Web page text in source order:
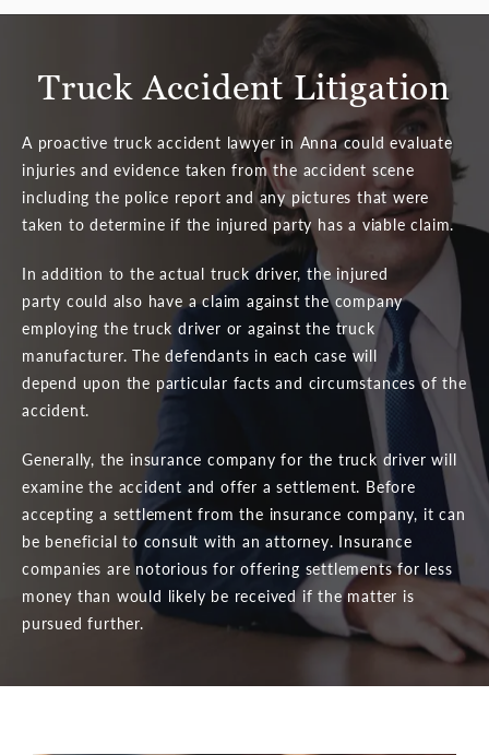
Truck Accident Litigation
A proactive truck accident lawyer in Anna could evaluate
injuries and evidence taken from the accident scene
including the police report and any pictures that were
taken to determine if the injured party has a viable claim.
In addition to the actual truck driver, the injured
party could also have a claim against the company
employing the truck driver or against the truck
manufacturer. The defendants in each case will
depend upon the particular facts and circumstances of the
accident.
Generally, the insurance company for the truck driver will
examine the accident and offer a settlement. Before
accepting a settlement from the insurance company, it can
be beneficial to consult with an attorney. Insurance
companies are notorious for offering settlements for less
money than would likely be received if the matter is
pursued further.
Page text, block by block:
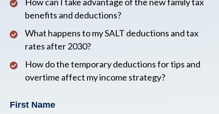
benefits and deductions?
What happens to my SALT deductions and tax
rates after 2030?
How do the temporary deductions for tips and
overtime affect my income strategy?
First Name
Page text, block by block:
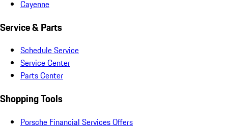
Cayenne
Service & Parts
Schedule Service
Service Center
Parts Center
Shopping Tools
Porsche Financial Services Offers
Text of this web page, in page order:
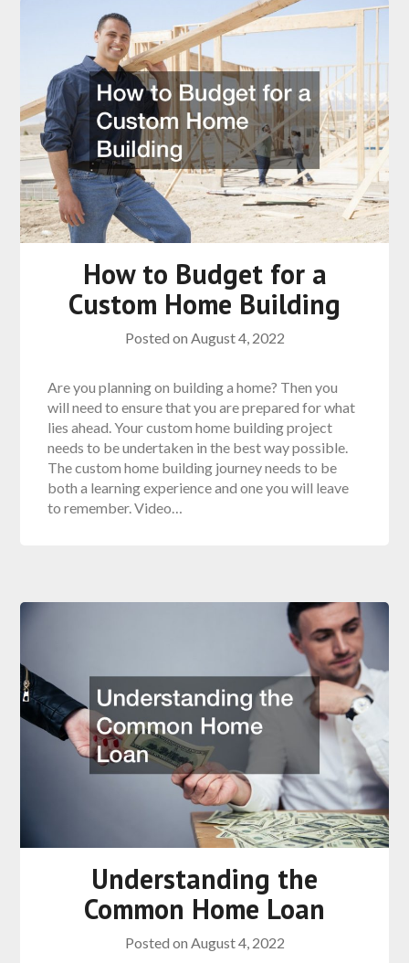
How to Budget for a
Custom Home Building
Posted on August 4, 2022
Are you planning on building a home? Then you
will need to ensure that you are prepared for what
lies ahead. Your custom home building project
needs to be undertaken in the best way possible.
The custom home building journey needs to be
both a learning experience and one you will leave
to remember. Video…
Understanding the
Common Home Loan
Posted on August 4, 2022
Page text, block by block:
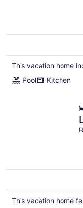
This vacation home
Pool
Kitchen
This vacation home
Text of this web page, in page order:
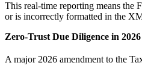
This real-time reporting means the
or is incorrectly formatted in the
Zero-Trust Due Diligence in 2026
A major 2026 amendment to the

┄┄┄┄┄┄┄┄┄┄┄┄┄┄┄┄┄┄┄┄

» What this task involves:
The copy you produce must repeat all the entries exactly and contain no pictures.

» Worked solution:
Web page text in source order:
Truck Accident Litigation
A proactive truck accident lawyer in Anna could evaluate
injuries and evidence taken from the accident scene
including the police report and any pictures that were
taken to determine if the injured party has a viable claim.
In addition to the actual truck driver, the injured
party could also have a claim against the company
employing the truck driver or against the truck
manufacturer. The defendants in each case will
depend upon the particular facts and circumstances of the
accident.
Generally, the insurance company for the truck driver will
examine the accident and offer a settlement. Before
accepting a settlement from the insurance company, it can
be beneficial to consult with an attorney. Insurance
companies are notorious for offering settlements for less
money than would likely be received if the matter is
pursued further.
Page text, block by block:
benefits and deductions?
What happens to my SALT deductions and tax
rates after 2030?
How do the temporary deductions for tips and
overtime affect my income strategy?
First Name
Page text, block by block:
Cayenne
Service & Parts
Schedule Service
Service Center
Parts Center
Shopping Tools
Porsche Financial Services Offers
Text of this web page, in page order:
How to Budget for a
Custom Home Building
Posted on August 4, 2022
Are you planning on building a home? Then you
will need to ensure that you are prepared for what
lies ahead. Your custom home building project
needs to be undertaken in the best way possible.
The custom home building journey needs to be
both a learning experience and one you will leave
to remember. Video…
Understanding the
Common Home Loan
Posted on August 4, 2022
Page text, block by block:
This vacation home
Pool
Kitchen
This vacation home
Text of this web page, in page order:
This real-time reporting means the
or is incorrectly formatted in the
Zero-Trust Due Diligence in 2026
A major 2026 amendment to the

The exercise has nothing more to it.